Desde o momento em que incluímos Heidelberg no roteiro de viagem dos quatro aqui de casa, fiquei tentado a conhecer o Caminho do Filósofo (Philosophenweg), uma trilha de dois quilômetros que sobe e desce a serra localizada na margem do rio Neckar oposta ao centro histórico da cidade. Fizemos esse percurso em uma quinta-feira e foi bem tranquilo. No início, a subida, entre casas, ateliês, um instituto de física e muitas árvores, tem o gosto da busca que é comum ao esforço de pensar.

Nas proximidades do topo, a vegetação assume a predominância do ambiente sombreado, cheio de fartas passagens de luz solar, em clima fresco, como ocorre com a mente quando se tem a compreensão de algum sentido sobre o que se procura. Estávamos em uma pracinha que homenageia o poeta Joseph Eichendorff (1788 – 1857), que um dia escreveu ali o poema “Passou” (Vorbei), com versos que dizem assim: “Essa não é mais a floresta / Que descia suavemente a montanha / Quando eu me afastava da minha amada / Com o coração cheio de novas canções”.

Assim como Eichendorff, outros poetas, escritores e intelectuais importantes andaram a pé por aquele lugar, mas é interessante refletir que o conceito gerador do Philosophenweg tem muitos séculos e brotou do modo absorto com que estudantes da Universidade de Heidelberg (Ruprecht-Universität), fundada em 1386, subiam a ladeira para, a partir da floresta, contemplar o castelo, a igreja, a própria universidade e outras intervenções humanas construídas do outro lado do rio. A descida pela encosta é feita por escadaria íngreme e serpenteada (Schlangenweg), levando quem caminha a pensar onde está pisando.

A voz da reflexão que se escuta ao som do vento nas copas das árvores, que se faz presente na quietude da paisagem distante e no silêncio das nuvens em céu azul, é fundamental à educação que parte da pergunta. Essa é uma característica do fenômeno educativo que vem retrocedendo, enquanto avançam as sinergias entre o ensino de mercado, a fantasia da estética artificial e os preceitos sedutores do poder das novas tecnologias. Tudo isso afasta a sociedade dos pensamentos, deixando a sorte da cultura e da natureza ao sabor da servidão deslumbrada.

Placa de rua indicando o sentido do Caminho do Filósofo ((Philosophenweg), na cidade alemã de Heidelberg. Foto: Flávio Paiva.

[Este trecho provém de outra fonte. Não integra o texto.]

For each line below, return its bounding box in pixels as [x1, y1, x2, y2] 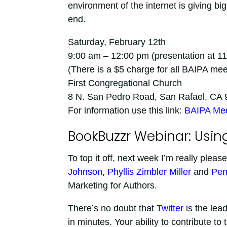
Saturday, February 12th [67, 36, 166, 47]
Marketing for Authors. [67, 180, 157, 191]
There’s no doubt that [67, 203, 157, 213]
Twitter [156, 203, 183, 213]
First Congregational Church [67, 78, 182, 88]
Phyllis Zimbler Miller [107, 166, 191, 177]
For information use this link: [67, 105, 184, 116]
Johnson [67, 166, 102, 177]
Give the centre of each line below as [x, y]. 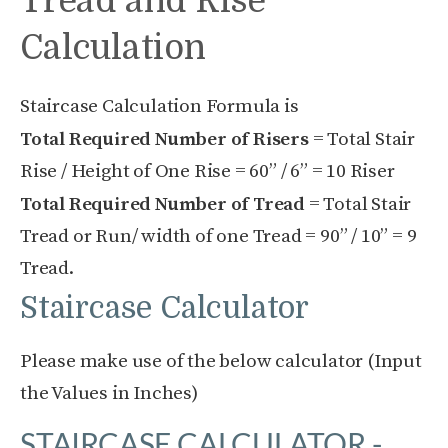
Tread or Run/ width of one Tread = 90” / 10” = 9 [218, 237]
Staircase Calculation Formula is [159, 107]
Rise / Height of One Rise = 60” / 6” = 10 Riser [207, 172]
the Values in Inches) [109, 394]
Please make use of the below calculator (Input [221, 362]
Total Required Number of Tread [162, 205]
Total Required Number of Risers [164, 140]
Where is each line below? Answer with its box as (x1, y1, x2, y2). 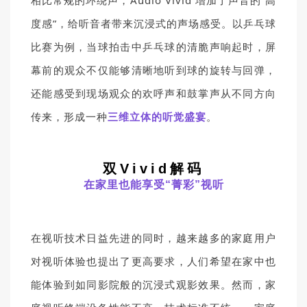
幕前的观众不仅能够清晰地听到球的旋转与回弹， (31, 63, 276, 77)
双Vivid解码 (103, 161, 204, 176)
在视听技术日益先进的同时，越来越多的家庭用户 (31, 231, 276, 245)
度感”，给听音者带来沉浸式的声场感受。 (31, 16, 232, 30)
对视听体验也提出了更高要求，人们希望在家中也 (31, 254, 276, 268)
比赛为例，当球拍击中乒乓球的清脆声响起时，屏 (31, 40, 276, 53)
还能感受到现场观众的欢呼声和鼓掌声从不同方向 (31, 86, 276, 100)
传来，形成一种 (31, 110, 108, 123)
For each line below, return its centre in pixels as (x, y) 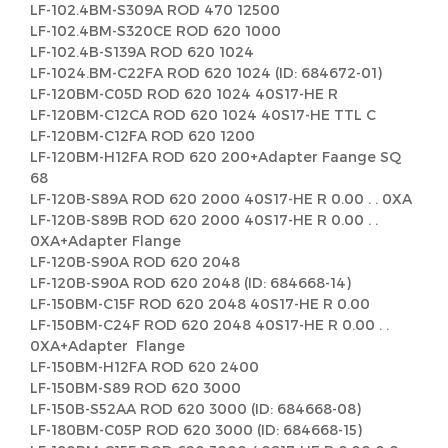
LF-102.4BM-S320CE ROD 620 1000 (155, 30)
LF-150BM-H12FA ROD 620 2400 (144, 366)
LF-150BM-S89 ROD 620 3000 (135, 387)
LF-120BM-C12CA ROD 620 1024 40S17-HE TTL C (203, 114)
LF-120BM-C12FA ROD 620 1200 (142, 135)
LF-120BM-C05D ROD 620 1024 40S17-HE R (184, 93)
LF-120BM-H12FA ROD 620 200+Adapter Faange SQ (215, 156)
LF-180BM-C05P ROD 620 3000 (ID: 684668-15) (196, 429)
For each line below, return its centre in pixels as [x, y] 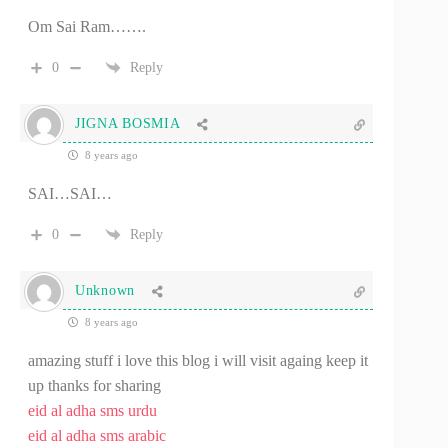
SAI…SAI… [70, 193]
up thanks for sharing [94, 385]
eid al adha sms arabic [97, 435]
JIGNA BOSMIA [128, 124]
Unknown [105, 291]
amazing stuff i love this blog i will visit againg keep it [198, 360]
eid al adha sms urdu [92, 410]
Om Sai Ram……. [87, 26]
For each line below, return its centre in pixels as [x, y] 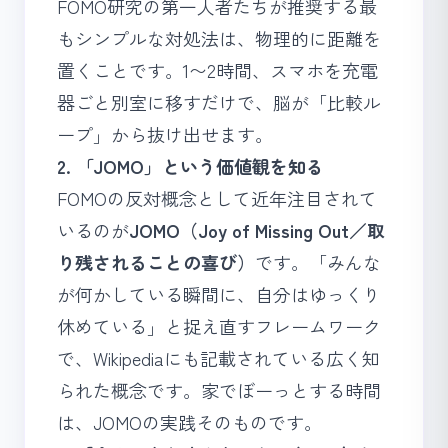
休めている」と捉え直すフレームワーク [219, 326]
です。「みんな [318, 262]
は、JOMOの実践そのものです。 [189, 422]
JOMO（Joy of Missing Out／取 [257, 230]
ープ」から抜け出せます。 [165, 134]
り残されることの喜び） [156, 262]
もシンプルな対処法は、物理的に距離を [219, 38]
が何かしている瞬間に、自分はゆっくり [219, 294]
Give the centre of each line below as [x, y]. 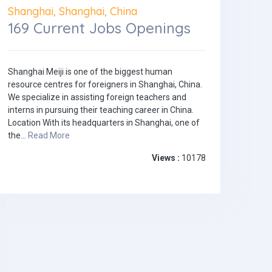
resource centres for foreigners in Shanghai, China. [105, 85]
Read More [49, 136]
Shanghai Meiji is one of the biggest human [90, 72]
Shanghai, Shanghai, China [73, 11]
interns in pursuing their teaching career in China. [101, 110]
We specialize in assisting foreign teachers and [97, 97]
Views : [166, 158]
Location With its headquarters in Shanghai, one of [104, 123]
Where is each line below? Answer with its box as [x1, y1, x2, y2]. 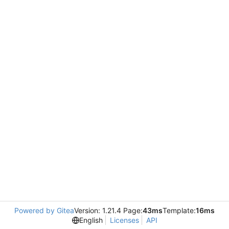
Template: [163, 206, 196, 215]
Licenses [109, 216, 139, 224]
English [79, 216, 103, 224]
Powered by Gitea [14, 206, 74, 215]
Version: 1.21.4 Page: [74, 206, 143, 215]

Estudantes que são orientados a não precisar de livros e que não são estimulados a pensar como um exercício prazeroso pagam (literalmente) com sua humanidade o preço da angústia civilizatória que ajudam a intensificar. Em tese, as criações humanas são bem-vindas; seus usos, nem sempre. O que as corporações desestimuladoras da necessidade de pensar estão fazendo é pegando pedaços da inteligência da juventude e montando criaturas irreconhecíveis como a criada pelo Dr. Victor Frankenstein, no romance da escritora londrina Mary Shelley (1797 – 1851).

Confundida com a ficção, a realidade do terror da ignorância exaltada tem na educação o seu laboratório de inversão substancial de padrões entre ser e máquina, sujeito e objeto. É difícil escapar dessa associação de comportamentos. Somente encontrando ou construindo caminhos para a libertação do pensamento aproveitaremos melhor o que se inventa a todo instante. Esse intuito pede reticências e interrogações, para que se possa pensar o que nunca foi pensado e repensar habitualidades e rumos.

A experiência do Caminho do Filósofo resume uma falta que cresce nas expectativas da juventude e nas práticas educacionais. O contato com o meio ambiente praticado pelos então estudantes de Heidelberg nas buscas de si mesmos tem paralelo com a experiência das trilhas feitas em obras literárias, poéticas e artísticas. A leitura da vida, seja em caminhada na natureza ou nas páginas de um livro, abre-se de dentro para fora, pelo que revela de sentido de origem e de destino, possibilitando a vontade de furar as bolhas dos desastrosos parâmetros educativos impostos como inexoráveis.